Jakarta, TopBusiness – Aktivitas Corporate Social Responsibility (CSR) merupakan bentuk tanggungjawab perusahaan terhadap lingkungan yang tertuang dalam undang-undang. Oleh sebab itu, agar kegiatan sosial tersebut berjalan dengan baik, PT Pan Brothers Tbk menentukan tiga aspek utama program CSR, yakni ekonomi, sosial dan lingkungan.
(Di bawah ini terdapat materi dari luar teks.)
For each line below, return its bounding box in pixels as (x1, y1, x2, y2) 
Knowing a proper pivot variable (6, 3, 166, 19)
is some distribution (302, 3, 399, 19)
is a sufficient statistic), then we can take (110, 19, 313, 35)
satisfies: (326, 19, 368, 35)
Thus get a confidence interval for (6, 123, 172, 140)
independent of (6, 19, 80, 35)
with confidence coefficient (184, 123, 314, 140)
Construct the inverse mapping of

Demikian pernyataan Nurdin Setiawan selaku General Manager Human Resources dalam paparannya ketika mengikuti penjurian TOP CSR Awards 2020 di Jakarta, Rabu (5/2/2020).
“Ada tiga aspek penting terkait CSR, yaitu aspek ekonomi, sosial dan lingkungan. Ini (program CSR) merupakan amanat undang-undang dan menjadi landasan perusahaan melakukan kegiatan tersebut,” ungkapnya di hadapan para juri.
Masih menurut Nurdin, Program CSR di bidang ekonmomi meliputi, pembinaan Usaha Mikro Kecil Menengah (UMKM), pelatihan keterampilan, penyerapan lapangan kerja dan sebagainya. Sedangkan di bidang sosial meliputi bantuan bencana alam, seperti musibah banjir, gempa, kebakaran dan lainnya. Adapun CSR bidang lingkungan meliputi program penyediaan air bersih, penanaman pohon dan lain sebagainya. “Perusahaan juga membina UMKM, mereka kita kasih mesin jahit, lalu produksi dan hasilnya dijual lagi ke perusahaan dengan harga yang kompetitif,” katanya.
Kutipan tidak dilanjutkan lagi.